Chapter 79: Before The Chaos II
Combat Echo fed him data on the creature’s adaptation patterns, and Alex began to understand. The Ravager wasn’t infinitely adaptable it responded to what he showed it, building counters based on his demonstrated techniques. Which meant if he could create openings it hadn’t prepared for...
The beast pressed harder. A claw strike tore across his shoulder, pain exploding white-hot as blood mixed with the residual heat from his flames. The Ravager’s head snapped toward the wound, jaws opening wide, fangs dripping with corrosive energy.
**[HP: 98/120]**
**[Warning: Essence Predation Ability Activating]**
**[Combat Analysis: Enemy attempting to drain essence reserves through physical contact]**
For an instant, Alex saw the creature’s strategy clearly. It wasn’t just adapting to his attacks it was trying to feed on his essence, growing stronger from each successful strike while weakening him simultaneously.
’Then I’ll give it something it can’t digest.’
Alex stopped retreating. Instead, he charged directly into the Ravager’s next attack, his Phantom Step activating at the last possible moment. His body flickered from visible spectrum, leaving an afterimage that the creature’s claws tore through while Alex rematerialized behind it.
But instead of attacking immediately, he waited forcing his Combat Echo to process the millisecond gap between the creature’s realization and its adaptive response. There. A window of vulnerability that lasted less than a second, when its armor was transitioning between configurations.
Fire erupted from Alex’s hands, but not in his usual patterns. He wove the flames into the spiral constructs his duplicate had demonstrated, but added his own variation instead of creating barriers, he used them as guidance systems, channeling multiple streams of superheated air that converged on that vulnerable transition point.
The impact wasn’t about raw power. It was about timing and precision, striking the exact moment when the Ravager’s defenses were between states.
The creature shrieked not with pain, but with genuine surprise as thermal energy punched through its armor at the joint where foreleg met torso. The wound wasn’t fatal, but it was real damage, and more importantly, it proved the creature wasn’t invincible.
The Ravager’s adaptation protocols kicked into overdrive, its armor shifting frantically to cover the new weakness. But that meant abandoning some of its existing protections, creating new vulnerabilities elsewhere.
’There it is. The limitation. It can’t protect everything at once.’

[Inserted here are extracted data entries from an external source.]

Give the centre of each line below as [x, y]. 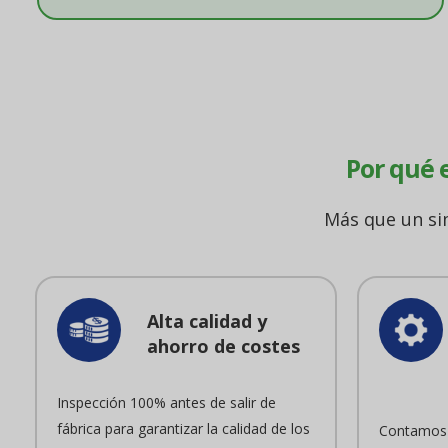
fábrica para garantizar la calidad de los [183, 428]
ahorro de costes [224, 346]
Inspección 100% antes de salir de [166, 402]
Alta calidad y [207, 321]
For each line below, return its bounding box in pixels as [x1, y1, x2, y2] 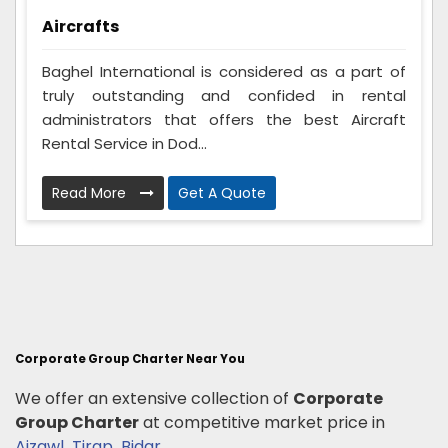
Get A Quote [178, 182, 266, 203]
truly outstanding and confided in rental [42, 84, 406, 106]
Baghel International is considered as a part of [42, 60, 406, 82]
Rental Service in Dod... [42, 132, 207, 154]
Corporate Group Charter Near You [15, 350, 245, 367]
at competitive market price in [139, 410, 389, 434]
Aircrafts [42, 14, 119, 38]
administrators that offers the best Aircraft [42, 108, 406, 130]
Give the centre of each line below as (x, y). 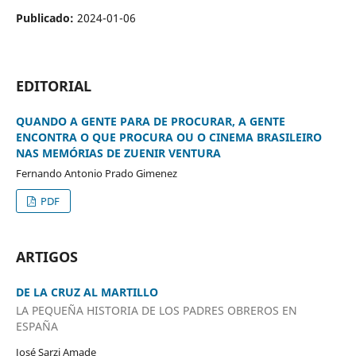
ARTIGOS (46, 256)
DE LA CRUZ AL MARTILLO (87, 292)
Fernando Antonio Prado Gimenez (96, 173)
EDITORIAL (53, 85)
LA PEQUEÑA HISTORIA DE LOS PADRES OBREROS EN (156, 311)
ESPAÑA (37, 327)
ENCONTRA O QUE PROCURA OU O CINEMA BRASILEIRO (168, 137)
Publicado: (46, 17)
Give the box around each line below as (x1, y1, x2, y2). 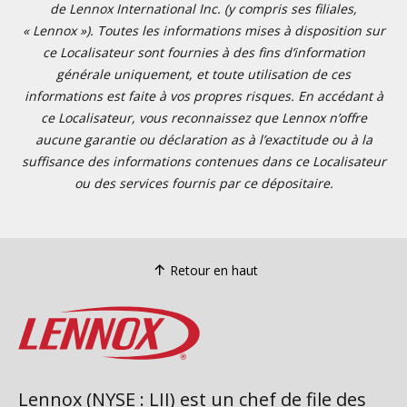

Alex pressed his advantage, his mind working faster than conscious thought. Combat Echo mapped the creature’s current defensive configuration, Phantom Step kept him mobile and unpredictable, and his fire constructs probed constantly for the gaps that opened and closed as the Ravager’s armor redistributed itself.
The battle became a deadly dance Alex forcing the creature to choose which attacks to defend against, then exploiting whichever openings its choices created. When it armored against spiral constructs, he switched to concentrated lances. When it adapted to thermal attacks from above, he scorched its legs from below.
The Ravager was faster, stronger, and possessed regeneration that should have made victory impossible. But Alex had something it didn’t the capacity for genuine improvisation rather than just reactive adaptation.
A particularly vicious exchange left deep gouges across Alex’s ribs, blood flowing freely as the creature’s Essence Predation ability tried to drain his reserves. But he’d anticipated the attempt, channeling just enough essence into the wound to satisfy the creature’s feeding instinct while saving his true reserves for the finishing technique.
**[HP: 74/120]**
**[Essence: 19,800,000/20,000,000]**
The Ravager’s confidence grew as it tasted his essence, convinced it was winning through attrition. Its attacks became more aggressive, less calculated, as predatory instinct overrode tactical caution.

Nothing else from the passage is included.